Better formalization of regular expression unfolding skolems (#6602)

This replaces our previous formalization of RE unfolding skolems with a more explicit one that is amenable to external proof conversion. It adds a few associated utility methods to SkolemManager required for LFSC proof conversion for RE_UNFOLD_POS. It also changes the order of equalities in the RE_UNFOLD_POS rule, which simplifies LFSC proof checking.
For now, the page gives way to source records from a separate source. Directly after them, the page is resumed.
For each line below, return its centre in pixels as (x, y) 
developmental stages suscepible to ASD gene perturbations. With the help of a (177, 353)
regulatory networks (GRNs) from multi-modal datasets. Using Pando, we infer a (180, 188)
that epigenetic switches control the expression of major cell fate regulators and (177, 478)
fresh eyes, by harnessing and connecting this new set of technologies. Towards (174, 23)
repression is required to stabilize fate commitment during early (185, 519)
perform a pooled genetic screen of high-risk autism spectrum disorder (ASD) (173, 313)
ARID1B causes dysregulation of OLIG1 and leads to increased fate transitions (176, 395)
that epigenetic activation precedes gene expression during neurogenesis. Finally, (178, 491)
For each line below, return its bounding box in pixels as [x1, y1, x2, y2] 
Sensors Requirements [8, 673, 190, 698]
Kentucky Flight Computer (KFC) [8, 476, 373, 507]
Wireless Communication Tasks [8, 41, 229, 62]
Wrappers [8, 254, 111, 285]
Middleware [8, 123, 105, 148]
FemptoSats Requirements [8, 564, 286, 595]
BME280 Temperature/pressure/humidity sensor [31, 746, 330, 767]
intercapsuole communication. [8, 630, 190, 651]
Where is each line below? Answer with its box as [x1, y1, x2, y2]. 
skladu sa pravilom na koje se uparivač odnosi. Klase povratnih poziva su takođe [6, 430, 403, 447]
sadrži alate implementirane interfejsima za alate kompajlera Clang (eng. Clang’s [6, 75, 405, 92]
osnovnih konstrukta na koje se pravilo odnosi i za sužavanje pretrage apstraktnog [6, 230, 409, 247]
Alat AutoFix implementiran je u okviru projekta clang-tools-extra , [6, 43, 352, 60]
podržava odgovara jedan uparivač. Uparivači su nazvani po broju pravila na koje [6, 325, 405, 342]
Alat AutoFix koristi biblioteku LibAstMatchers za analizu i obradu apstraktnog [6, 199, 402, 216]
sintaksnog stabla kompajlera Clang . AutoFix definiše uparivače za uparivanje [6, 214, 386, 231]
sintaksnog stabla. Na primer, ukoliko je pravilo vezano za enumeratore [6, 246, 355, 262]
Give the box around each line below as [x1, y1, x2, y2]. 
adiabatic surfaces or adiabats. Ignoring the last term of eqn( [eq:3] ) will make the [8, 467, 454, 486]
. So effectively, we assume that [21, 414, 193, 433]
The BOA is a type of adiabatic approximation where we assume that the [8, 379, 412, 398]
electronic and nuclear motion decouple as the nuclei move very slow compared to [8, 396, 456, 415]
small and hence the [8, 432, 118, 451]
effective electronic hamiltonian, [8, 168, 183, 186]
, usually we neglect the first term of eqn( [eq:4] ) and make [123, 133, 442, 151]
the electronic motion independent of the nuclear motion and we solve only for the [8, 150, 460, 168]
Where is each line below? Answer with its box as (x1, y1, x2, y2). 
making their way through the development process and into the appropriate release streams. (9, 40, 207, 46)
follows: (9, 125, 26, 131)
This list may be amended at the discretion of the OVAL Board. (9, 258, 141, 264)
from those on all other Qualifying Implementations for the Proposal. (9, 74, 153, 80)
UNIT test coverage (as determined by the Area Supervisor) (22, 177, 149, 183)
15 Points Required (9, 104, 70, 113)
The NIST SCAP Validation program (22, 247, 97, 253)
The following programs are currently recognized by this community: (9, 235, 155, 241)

author: Andrew Reynolds <andrew.j.reynolds@gmail.com> 2021-05-24 09:39:56 -0500
committer: GitHub <noreply@github.com> 2021-05-24 09:39:56 -0500
commit: b00667a21984dc3f6b960a1a2d22845c7096bc35 (patch)
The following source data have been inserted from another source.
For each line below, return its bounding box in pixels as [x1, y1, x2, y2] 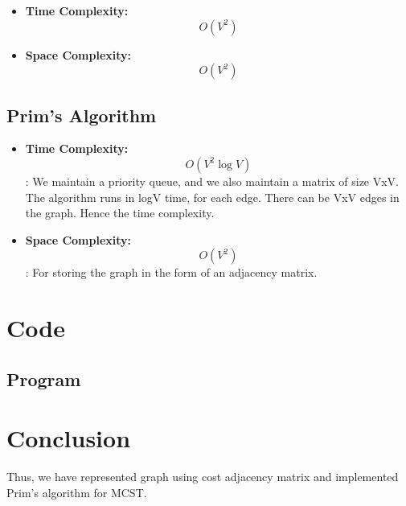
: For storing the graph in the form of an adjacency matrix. [25, 264, 318, 281]
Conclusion [6, 422, 131, 455]
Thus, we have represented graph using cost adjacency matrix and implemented [6, 468, 399, 485]
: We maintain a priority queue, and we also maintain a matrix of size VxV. [25, 172, 400, 189]
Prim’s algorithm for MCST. [6, 483, 147, 500]
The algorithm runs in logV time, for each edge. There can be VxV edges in [25, 188, 400, 205]
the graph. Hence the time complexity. [25, 204, 215, 221]
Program [6, 366, 81, 391]
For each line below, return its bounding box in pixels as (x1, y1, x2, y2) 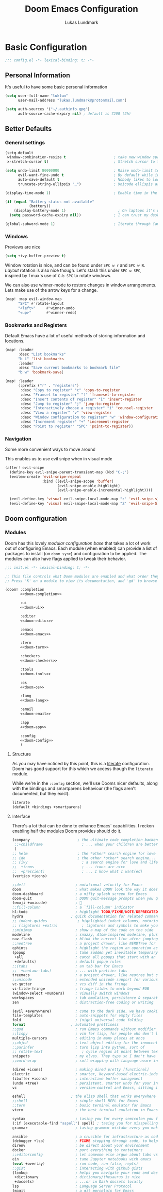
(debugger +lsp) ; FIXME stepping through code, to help (12, 1139, 158, 1143)
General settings (5, 140, 45, 146)
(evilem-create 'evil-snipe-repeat (9, 474, 81, 479)
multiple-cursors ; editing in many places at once (12, 1035, 145, 1041)
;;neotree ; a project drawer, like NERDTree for (12, 941, 156, 946)
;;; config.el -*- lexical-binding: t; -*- (5, 57, 95, 63)
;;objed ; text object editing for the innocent (12, 1040, 158, 1045)
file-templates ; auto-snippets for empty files (12, 1013, 143, 1018)
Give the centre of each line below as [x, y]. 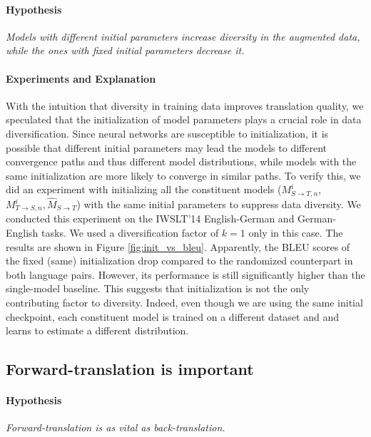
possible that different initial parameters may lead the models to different [167, 147]
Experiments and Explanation [81, 78]
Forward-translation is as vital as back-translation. [116, 427]
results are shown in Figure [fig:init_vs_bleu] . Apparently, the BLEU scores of [178, 246]
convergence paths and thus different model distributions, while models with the [181, 161]
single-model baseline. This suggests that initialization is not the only [158, 288]
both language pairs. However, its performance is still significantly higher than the [185, 274]
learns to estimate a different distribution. [97, 330]
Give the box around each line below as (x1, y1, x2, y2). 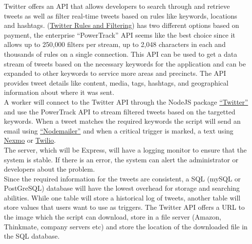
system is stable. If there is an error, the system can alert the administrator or (4, 154, 238, 164)
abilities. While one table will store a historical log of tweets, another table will (4, 192, 241, 202)
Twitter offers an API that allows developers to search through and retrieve (4, 1, 230, 11)
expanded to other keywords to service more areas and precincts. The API (4, 68, 226, 78)
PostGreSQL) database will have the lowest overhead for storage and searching (4, 183, 240, 193)
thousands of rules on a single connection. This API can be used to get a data (4, 48, 237, 59)
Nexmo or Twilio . (4, 135, 56, 145)
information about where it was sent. (4, 87, 114, 97)
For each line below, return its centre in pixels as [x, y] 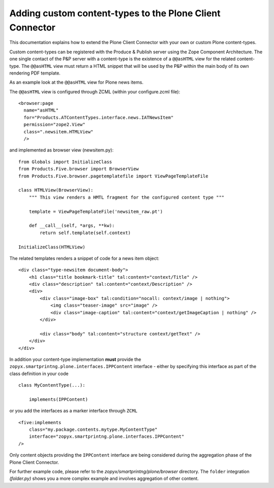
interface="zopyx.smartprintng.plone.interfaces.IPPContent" [107, 437]
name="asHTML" [41, 110]
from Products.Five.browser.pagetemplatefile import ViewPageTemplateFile [113, 176]
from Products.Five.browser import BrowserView [79, 169]
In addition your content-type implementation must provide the [75, 359]
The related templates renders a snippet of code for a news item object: [84, 258]
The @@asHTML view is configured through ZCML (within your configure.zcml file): [95, 92]
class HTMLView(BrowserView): [56, 190]
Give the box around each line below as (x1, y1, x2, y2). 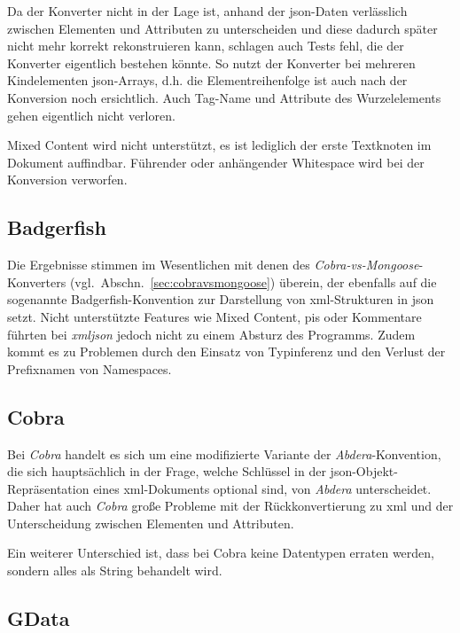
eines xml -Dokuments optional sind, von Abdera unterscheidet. (93, 479, 432, 497)
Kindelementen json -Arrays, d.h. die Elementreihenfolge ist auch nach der (7, 71, 408, 90)
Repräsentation (7, 479, 90, 497)
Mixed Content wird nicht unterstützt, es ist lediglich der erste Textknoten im (7, 136, 432, 154)
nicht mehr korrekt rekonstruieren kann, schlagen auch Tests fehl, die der (7, 36, 404, 55)
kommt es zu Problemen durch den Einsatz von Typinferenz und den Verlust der (7, 342, 446, 361)
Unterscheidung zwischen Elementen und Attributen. (7, 513, 294, 532)
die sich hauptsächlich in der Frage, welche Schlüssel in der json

tree: 8a6dc1bbe37bcc1617f672403800999dd1cc203a /src
parent: 0e9fed387aaf5d0cb1844ab20551fbebfcb8893d (diff)
5 files changed, 59 insertions, 74 deletions
diff --git a/src/expr/skolem_manager.cpp b/src/expr/skolem_manager.cpp
index 4004bf6fe..8e1c5e54c 100644
--- a/src/expr/skolem_manager.cpp
+++ b/src/expr/skolem_manager.cpp
@@ -53,6 +53,7 @@ const char* toString(SkolemFunId id)
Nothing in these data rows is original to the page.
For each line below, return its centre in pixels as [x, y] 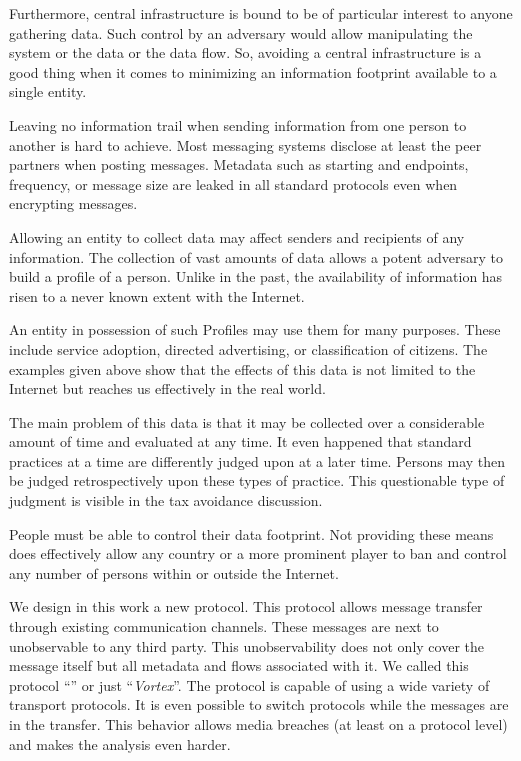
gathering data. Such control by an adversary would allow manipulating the [241, 32]
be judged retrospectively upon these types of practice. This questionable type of [257, 480]
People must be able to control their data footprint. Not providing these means [251, 533]
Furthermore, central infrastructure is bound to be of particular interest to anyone [261, 13]
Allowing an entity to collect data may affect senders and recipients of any [237, 236]
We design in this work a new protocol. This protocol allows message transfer [246, 606]
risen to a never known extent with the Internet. [157, 295]
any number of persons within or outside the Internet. [174, 572]
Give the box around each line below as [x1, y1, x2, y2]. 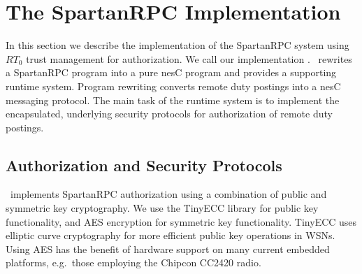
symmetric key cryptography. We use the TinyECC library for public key [6, 201, 319, 215]
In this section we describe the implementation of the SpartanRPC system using [6, 38, 349, 52]
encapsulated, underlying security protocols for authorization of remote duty [6, 106, 333, 121]
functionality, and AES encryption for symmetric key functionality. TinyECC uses [6, 214, 357, 229]
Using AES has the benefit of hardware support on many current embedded [6, 241, 330, 256]
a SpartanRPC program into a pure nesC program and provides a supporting [6, 65, 337, 80]
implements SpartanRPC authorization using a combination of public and [10, 187, 327, 201]
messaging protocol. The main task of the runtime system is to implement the [6, 92, 340, 107]
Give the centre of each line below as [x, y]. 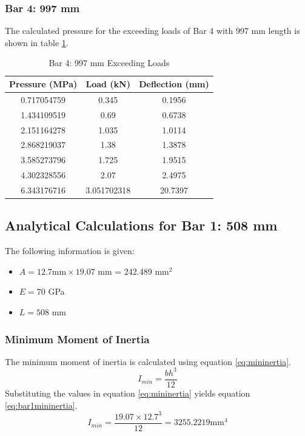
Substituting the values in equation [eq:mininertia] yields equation [128, 393]
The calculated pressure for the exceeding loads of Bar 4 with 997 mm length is [152, 31]
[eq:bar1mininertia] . [41, 405]
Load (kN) [108, 84]
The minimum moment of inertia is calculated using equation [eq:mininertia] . [148, 361]
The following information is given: [70, 251]
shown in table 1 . [37, 42]
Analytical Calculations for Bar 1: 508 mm [141, 225]

     case SkolemFunId::SELECTOR_WRONG: return "SELECTOR_WRONG";
     case SkolemFunId::SHARED_SELECTOR: return "SHARED_SELECTOR";
     case SkolemFunId::SEQ_NTH_OOB: return "SEQ_NTH_OOB";
+    case SkolemFunId::RE_UNFOLD_POS_COMPONENT: return "RE_UNFOLD_POS_COMPONENT";
     default: return "?";
   }
 }
@@ -206,11 +207,37 @@ Node SkolemManager::mkSkolemFunction(SkolemFunId id,
     ss << "SKOLEM_FUN_" << id;
     Node k = nm->mkSkolem(ss.str(), tn, "an internal skolem function", flags);
     d_skolemFuns[key] = k;
+    d_skolemFunMap[k] = key;
     return k;
   }
   return it->second;
 }
 
+Node SkolemManager::mkSkolemFunction(SkolemFunId id,
+                                     TypeNode tn,
+                                     const std::vector<Node>& cacheVals,
+                                     int flags)
+{
+  Assert(cacheVals.size() > 1);
+  Node cacheVal = NodeManager::currentNM()->mkNode(SEXPR, cacheVals);
+  return mkSkolemFunction(id, tn, cacheVal, flags);
+}
+
+bool SkolemManager::isSkolemFunction(Node k,
+                                     SkolemFunId& id,
+                                     Node& cacheVal) const
+{
+  std::map<Node, std::tuple<SkolemFunId, TypeNode, Node>>::const_iterator it =
+      d_skolemFunMap.find(k);
+  if (it == d_skolemFunMap.end())
+  {
+    return false;
+  }
+  id = std::get<0>(it->second);
+  cacheVal = std::get<2>(it->second);
+  return true;
+}
+
 Node SkolemManager::mkDummySkolem(const std::string& prefix,
                                   const TypeNode& type,
                                   const std::string& comment,
diff --git a/src/expr/skolem_manager.h b/src/expr/skolem_manager.h
index d62153941..a7d35d155 100644
--- a/src/expr/skolem_manager.h
+++ b/src/expr/skolem_manager.h
@@ -29,6 +29,7 @@ class ProofGenerator;
 /** Skolem function identifier */
 enum class SkolemFunId
 {
+  NONE,
   /** an uninterpreted function f s.t. f(x) = x / 0.0 (real division) */
   DIV_BY_ZERO,
   /** an uninterpreted function f s.t. f(x) = x / 0 (integer division) */
@@ -43,6 +44,13 @@ enum class SkolemFunId
   SHARED_SELECTOR,
   /** an application of seq.nth that is out of bounds */
   SEQ_NTH_OOB,
+  /**
+   * Regular expression unfold component: if (str.in_re t R), where R is
+   * (re.++ r0 ... rn), then the RE_UNFOLD_POS_COMPONENT{t,R,i} is a string
+   * skolem ki such that t = (str.++ k0 ... kn) and (str.in_re k0 r0) for
+   * i = 0, ..., n.
+   */
+  RE_UNFOLD_POS_COMPONENT,
 };
 /** Converts a skolem function name to a string. */
 const char* toString(SkolemFunId id);
@@ -235,6 +243,16 @@ class SkolemManager
                         TypeNode tn,
                         Node cacheVal = Node::null(),
                         int flags = NodeManager::SKOLEM_DEFAULT);
+  /** Same as above, with multiple cache values */
+  Node mkSkolemFunction(SkolemFunId id,
+                        TypeNode tn,
+                        const std::vector<Node>& cacheVals,
+                        int flags = NodeManager::SKOLEM_DEFAULT);
+  /**
+   * Is k a skolem function? Returns true if k was generated by the above call.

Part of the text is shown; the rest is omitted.